Morris attended the University of Kansas, where he majored in American studies. Morris was named the 2010–11 Big 12 Conference Men's Basketball Player of the Year. He also was named a second team All-American for his play in the 2010–11 basketball season by both the Associated Press and the National Association of Basketball Coaches, and a third team All-America by Fox Sports. On March 30, 2011, Morris was named to the ten-member John R. Wooden Award Men's All American team. Morris and his brother signed with a sports agent from Los Angeles, and announced that they would enter the 2011 NBA draft.

==Professional career==
===Houston Rockets (2011–2013)===
Morris was selected by the Houston Rockets with the 14th overall pick in the 2011 NBA draft, five minutes after his brother Markieff was taken with the 13th pick by the Phoenix Suns. Morris was assigned to the Rio Grande Valley Vipers of the NBA Development League on January 2, 2012. In his first game in the D-League on January 6, 2012, he recorded 33 points and 16 rebounds in a narrow 105–103 loss to the Dakota Wizards. Morris returned to the Rockets on January 16, was reassigned to the Rio Grande Valley Vipers on February 3, and returned to the Rockets again on February 20.

After an injury to Patrick Patterson, Rockets head coach Kevin McHale named Morris the opening day starter at power forward for the 2012–13 season. When told he would be starting, Morris thought McHale was kidding, since he rarely played his rookie season and was hurt during the preseason. During the course of the season, Morris was the backup power forward to Patterson, and started 17 games while Patterson was injured. His three-point shot was much improved from his rookie season, more than tripling the percentage from 12% to 38%.

===Phoenix Suns (2013–2015)===
On February 21, 2013, Morris was traded to the Phoenix Suns, reuniting him with his brother Markieff. The next day, Morris played his first game with his brother in the last six minutes of a loss to the Boston Celtics, as he recorded seven points, two steals, and a rebound, despite having no formal training from the Suns before entering the game. This marked the second time that twin brothers played for the same NBA team; Dick and Tom Van Arsdale also played together for the Suns during the 1976–77 season. On March 1, 2013, Morris scored 16 points to help the Suns defeat the Atlanta Hawks 92–87. He made four out of five three-point attempts. Morris went on to start alongside Markieff on March 9, 2013, against his former team, the Rockets, which made the Morris twins the first set of twins to ever start for the same NBA team.
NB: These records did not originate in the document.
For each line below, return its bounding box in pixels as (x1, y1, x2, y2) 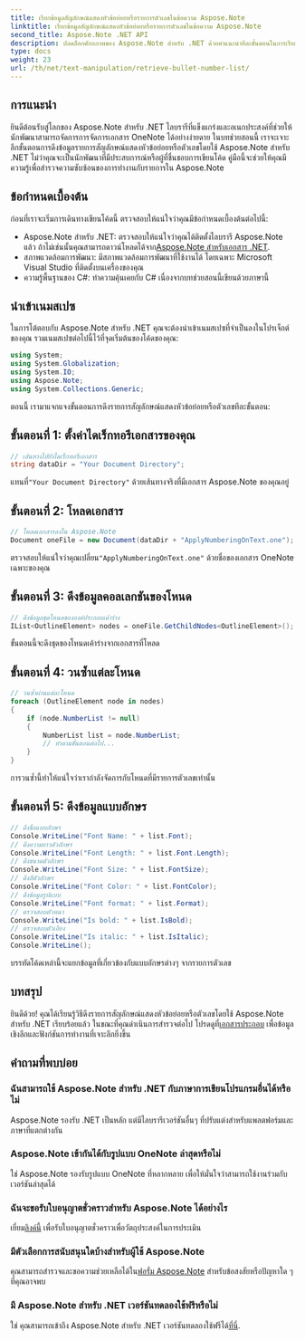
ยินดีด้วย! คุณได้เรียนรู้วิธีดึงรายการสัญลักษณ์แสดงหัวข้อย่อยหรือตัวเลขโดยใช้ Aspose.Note (10, 1008, 284, 1019)
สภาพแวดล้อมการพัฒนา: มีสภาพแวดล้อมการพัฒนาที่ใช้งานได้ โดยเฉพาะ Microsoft (23, 251, 272, 263)
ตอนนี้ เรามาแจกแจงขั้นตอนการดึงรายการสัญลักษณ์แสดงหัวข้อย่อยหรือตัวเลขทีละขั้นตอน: (10, 400, 271, 412)
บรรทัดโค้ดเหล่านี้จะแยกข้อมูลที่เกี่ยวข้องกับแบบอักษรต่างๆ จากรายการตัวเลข (10, 957, 232, 968)
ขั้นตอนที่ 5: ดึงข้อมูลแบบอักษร (10, 799, 148, 815)
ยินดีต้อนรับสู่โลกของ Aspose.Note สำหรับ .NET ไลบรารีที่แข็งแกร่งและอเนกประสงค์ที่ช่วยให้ (10, 121, 292, 132)
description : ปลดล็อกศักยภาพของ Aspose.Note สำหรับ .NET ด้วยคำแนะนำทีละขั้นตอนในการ (10, 38, 286, 48)
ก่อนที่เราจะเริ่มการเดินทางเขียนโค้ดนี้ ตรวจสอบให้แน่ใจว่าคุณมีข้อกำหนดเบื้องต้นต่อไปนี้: (10, 213, 269, 224)
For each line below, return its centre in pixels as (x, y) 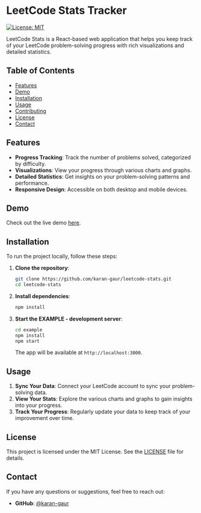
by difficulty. (30, 164)
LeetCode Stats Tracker (67, 11)
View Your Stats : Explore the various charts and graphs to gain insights (104, 399)
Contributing (30, 111)
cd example (29, 330)
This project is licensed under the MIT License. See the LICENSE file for (95, 452)
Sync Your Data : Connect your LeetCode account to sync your (93, 386)
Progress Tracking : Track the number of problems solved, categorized (103, 157)
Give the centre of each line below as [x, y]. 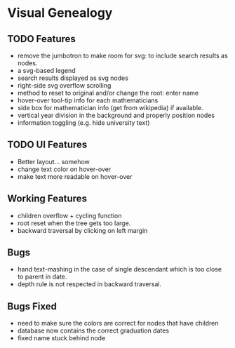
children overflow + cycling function [69, 215]
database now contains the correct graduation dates [93, 330]
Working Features [47, 199]
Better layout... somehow [53, 161]
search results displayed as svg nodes [73, 78]
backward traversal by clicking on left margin [82, 230]
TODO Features [41, 39]
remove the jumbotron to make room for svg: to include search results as [122, 55]
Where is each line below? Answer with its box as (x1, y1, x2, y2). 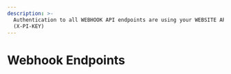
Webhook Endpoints (7, 52, 126, 68)
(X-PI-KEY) (13, 23, 45, 29)
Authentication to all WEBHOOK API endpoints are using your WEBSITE (13, 16, 217, 23)
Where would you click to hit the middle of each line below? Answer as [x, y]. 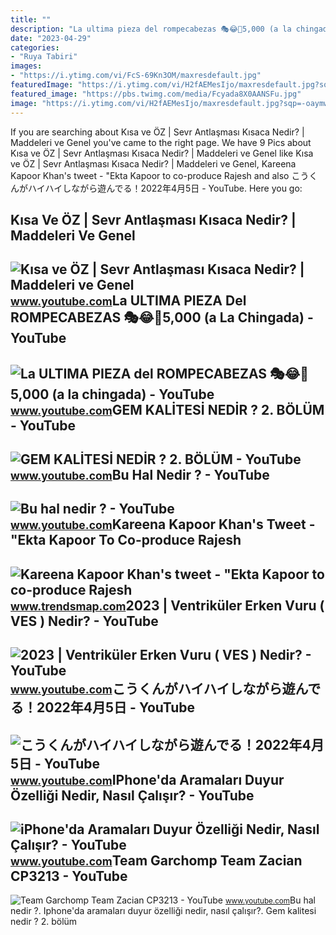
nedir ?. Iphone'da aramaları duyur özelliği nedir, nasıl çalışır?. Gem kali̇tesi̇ [163, 911]
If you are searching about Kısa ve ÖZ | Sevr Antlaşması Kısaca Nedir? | [157, 132]
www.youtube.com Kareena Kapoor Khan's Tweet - [163, 524]
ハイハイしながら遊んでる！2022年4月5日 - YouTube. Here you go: [165, 188]
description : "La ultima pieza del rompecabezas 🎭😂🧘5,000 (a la [151, 29]
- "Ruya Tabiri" [44, 57]
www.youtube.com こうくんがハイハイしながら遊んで [166, 689]
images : [26, 66]
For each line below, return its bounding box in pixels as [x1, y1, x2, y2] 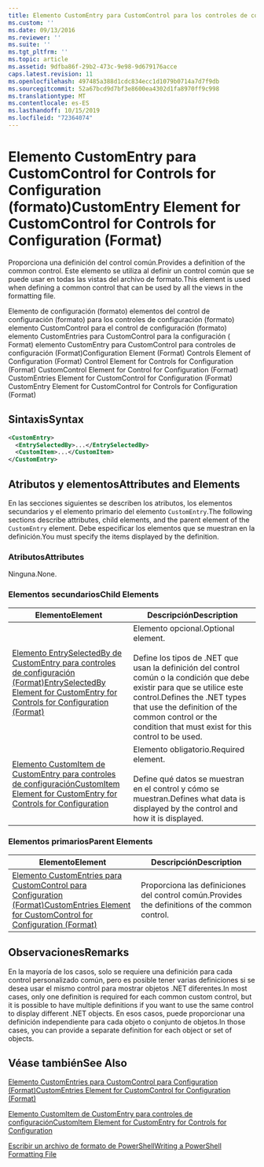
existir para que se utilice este [133, 682, 244, 693]
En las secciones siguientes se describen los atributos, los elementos [8, 498, 233, 508]
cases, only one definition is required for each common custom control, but [8, 991, 252, 1001]
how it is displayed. [133, 813, 204, 824]
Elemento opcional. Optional [133, 623, 235, 634]
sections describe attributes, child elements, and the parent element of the [8, 515, 250, 524]
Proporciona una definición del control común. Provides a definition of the [8, 257, 246, 267]
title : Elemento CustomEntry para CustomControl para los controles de [8, 11, 247, 20]

On September 29, 2014, Morris signed a multi-year contract extension with the Suns. In the Suns' 2014–15 season opener on October 29, 2014, he recorded 21 points in the 119–99 win over the Los Angeles Lakers. On January 7 game against the Minnesota Timberwolves, Morris received a technical foul and was caught on national TV berating head coach Jeff Hornacek about the situation. It resulted in Morris not playing for the rest of the game. His other antics during his final season with the Suns and afterwards, though, led to AZCentral.com labeling him one of Arizona's biggest sports villains.

On February 6, 2015, Morris recorded his first career double-double with career highs of 34 points and 12 rebounds in a 100–93 victory over the Utah Jazz. Morris' double-double off the bench marked him as just the second player after Brook Lopez in 2014–15 to record a 30-point, 10-rebound game off the bench. The last Suns player to do it was Danny Manning in 1997. On March 22 against the Dallas Mavericks, the Morris twins had double-doubles in the same game for the first time in their professional careers.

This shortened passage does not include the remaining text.